Несносный ребенок | страница 103
Старый актер устало рухнул на свое место, в то время как технические специалисты возобновили свою обычную работу. Режиссер скорчил гримасу, давая актеру понять, что он мог бы сыграть получше. Тот кивнул. Похоже, он был с ним согласен. И в тот момент я все понял. Я оказался на другой планете, в параллельном мире. Мире, в котором старый актер ручьями лил слезы, а рабочие бесплатно вкалывали, и все они улыбались и помогали друг другу. Это происходило лишь по одной причине и ради одного общего дела: ради фильма, который вскоре все смогут посмотреть и получить от этого удовольствие.
Я был покорен этим всеобщим великодушием. Творить – чтобы отдавать, – ни с чем не считаясь. Это почти подпадало под определение любви.
Ко мне подошла, широко улыбаясь, девушка из съемочной группы.
– Как тебя зовут? – шепотом спросила она.
– Люк, – ответил я, боясь, что сейчас она задаст мне какой-нибудь технический вопрос.
– Ты пришел посмотреть на съемки?
– Да.
– А можешь мне помочь? Надо перетащить все эти ящики на другую сторону двора, потому что они попадают в следующий план, – любезно попросила она.
Я ничего не понял из того, что она сказала, кроме слова «помочь».
Она тут же указала на ящики, которые надо было перенести. Вон те. Не эти. Я лавировал между членами съемочной группы, которые были заняты своей работой.

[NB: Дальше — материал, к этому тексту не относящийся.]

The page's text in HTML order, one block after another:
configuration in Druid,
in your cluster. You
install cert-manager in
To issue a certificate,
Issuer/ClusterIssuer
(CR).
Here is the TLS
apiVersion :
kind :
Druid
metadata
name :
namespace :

Настоящий муравьиный балет. Через несколько минут обратный план был настроен, и ассистент вновь дал команду «мотор». Я прижался к другой стене и с восторгом на все это смотрел. Никто не спросил меня, ни откуда я взялся, ни чем прежде занимался, ни сколько мне лет, ни о моей религиозной принадлежности, ни есть ли у меня паспорт. У меня только уточнили, пришел ли я сюда ради фильма. Ничто другое здесь не имело значения, и только ради этого они готовы были чем-то жертвовать. Кино было божеством, и все, кто здесь был, ему служили – до самой смерти.
У меня создалось впечатление, что я обрел свою религию и впервые в жизни влюбился.
План следовал за планом, а время не шло – летело. Я узнавал что-то новое каждые три секунды и сразу записывал на свой жесткий диск.
Первый ассистент объявил, что съемочный день окончен. Бригадир осветителей выключил прожекторы, и тут же на двор опустилась ночь. Было девять вечера. Патрик наконец подошел ко мне.
– Ну и как? – спросил он с улыбкой.
Видимо, я был похож на четырехлетнего ребенка, оказавшегося на поле, усеянном конфетами.
– Потрясающе, – ответил я, с трудом найдя подходящее слово.